Há seis anos, os pais das meninas se separaram e elas foram morar na casa dos avós maternos, junto com a mãe. Franklin e Iracema dão o suporte na criação das netas quando a filha está fora, trabalhando. O casal não cabe no estereótipo de coruja, que mima, adula, “estraga”. O perfil de avós que “deseducam” está cada vez mais ultrapassado. “Houve mudanças importantes nos últimos 20 anos a respeito do papel dos avós. Muitos têm um papel muito ativo, em especial, quando os dois pais trabalham fora. Muitas vezes, assumem o papel parental, ou seja, vão levar e buscar na escola, dão banho e alimentação ou ficam em período integral nas férias”, afirma a psicóloga e professora da Universidade Federal do Paraná (UFPR) Lidia Weber, palestrante e autora de 13 livros, entre eles, Eduque com Carinho.
Em sua tese de doutorado “As relações intergeracionais e a participação dos avós na família dos filhos”, apresentada à Universidade de Brasília (UnB), a psicóloga Maíra Ribeiro de Oliveira cita fatores que ajudam a entender por que os avós estão se tornando guardiões dos netos. O aumento da expectativa (e da qualidade) de vida, com idosos cada vez mais longevos e saudáveis; a inserção da mulher no mercado de trabalho; e os novos arranjos familiares, com fenômenos como o chamado “efeito bumerangue” – os filhos saem para estabelecer novas famílias, se separam e voltam com os netos – são alguns deles.
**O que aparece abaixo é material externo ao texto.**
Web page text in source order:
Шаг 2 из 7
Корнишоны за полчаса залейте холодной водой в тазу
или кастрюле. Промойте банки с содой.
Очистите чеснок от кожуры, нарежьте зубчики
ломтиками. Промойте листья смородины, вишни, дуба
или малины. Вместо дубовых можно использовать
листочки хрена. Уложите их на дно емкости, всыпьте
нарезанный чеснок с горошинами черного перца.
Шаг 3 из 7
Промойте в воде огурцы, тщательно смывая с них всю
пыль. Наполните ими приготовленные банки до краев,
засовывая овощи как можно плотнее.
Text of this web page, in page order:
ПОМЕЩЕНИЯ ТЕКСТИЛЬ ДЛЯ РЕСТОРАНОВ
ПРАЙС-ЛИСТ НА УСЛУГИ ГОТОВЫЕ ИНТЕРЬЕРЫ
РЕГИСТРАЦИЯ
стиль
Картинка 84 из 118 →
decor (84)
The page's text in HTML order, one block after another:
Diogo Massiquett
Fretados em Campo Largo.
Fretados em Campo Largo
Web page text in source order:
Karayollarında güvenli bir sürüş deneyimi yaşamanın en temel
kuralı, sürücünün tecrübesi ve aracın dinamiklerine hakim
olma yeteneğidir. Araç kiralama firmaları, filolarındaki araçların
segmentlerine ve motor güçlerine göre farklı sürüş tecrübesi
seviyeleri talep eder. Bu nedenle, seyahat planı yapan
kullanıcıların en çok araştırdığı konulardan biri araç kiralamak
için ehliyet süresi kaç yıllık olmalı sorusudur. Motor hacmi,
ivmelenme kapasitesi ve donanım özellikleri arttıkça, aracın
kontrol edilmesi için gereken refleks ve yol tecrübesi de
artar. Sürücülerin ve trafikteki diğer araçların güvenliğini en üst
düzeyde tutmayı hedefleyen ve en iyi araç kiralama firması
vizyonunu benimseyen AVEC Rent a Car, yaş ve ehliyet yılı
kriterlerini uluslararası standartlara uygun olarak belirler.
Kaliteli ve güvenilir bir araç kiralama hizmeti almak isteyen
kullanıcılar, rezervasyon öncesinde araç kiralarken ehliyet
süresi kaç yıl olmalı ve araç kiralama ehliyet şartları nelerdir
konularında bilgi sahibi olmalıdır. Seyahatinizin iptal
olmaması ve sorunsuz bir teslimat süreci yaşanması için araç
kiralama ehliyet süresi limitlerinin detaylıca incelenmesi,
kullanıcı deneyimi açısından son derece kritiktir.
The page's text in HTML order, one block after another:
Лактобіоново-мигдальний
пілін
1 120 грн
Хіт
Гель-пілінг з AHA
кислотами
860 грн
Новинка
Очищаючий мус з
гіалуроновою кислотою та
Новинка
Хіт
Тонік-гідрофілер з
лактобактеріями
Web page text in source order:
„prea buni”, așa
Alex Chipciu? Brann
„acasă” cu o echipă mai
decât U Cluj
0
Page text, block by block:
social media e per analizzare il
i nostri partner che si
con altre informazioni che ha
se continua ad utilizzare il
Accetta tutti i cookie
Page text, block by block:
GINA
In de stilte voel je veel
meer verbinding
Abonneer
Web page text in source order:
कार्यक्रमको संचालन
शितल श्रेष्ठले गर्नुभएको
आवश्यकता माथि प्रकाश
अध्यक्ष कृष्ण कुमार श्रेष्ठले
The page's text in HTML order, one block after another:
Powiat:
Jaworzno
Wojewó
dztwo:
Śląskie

“Tínhamos feito planos para quando ficássemos só nós dois, como viajar, comer fora mais vezes, mas, sinceramente, não faz falta. É mais importante atendê-las, dar amor. Não vejo como obrigação, para mim é natural”, diz Iracema, quanto às netas. A rotina repleta de atividades relacionadas às meninas é cansativa, mas também muito gratificante, afirma o casal. Nas famílias, de modo geral, essas responsabilidades não são vistas como um peso. De acordo com a tese de Maíra, não há consenso entre evolucionistas, economistas e sociólogos sobre o porquê de os avós serem tão altruístas no cuidado com os netos.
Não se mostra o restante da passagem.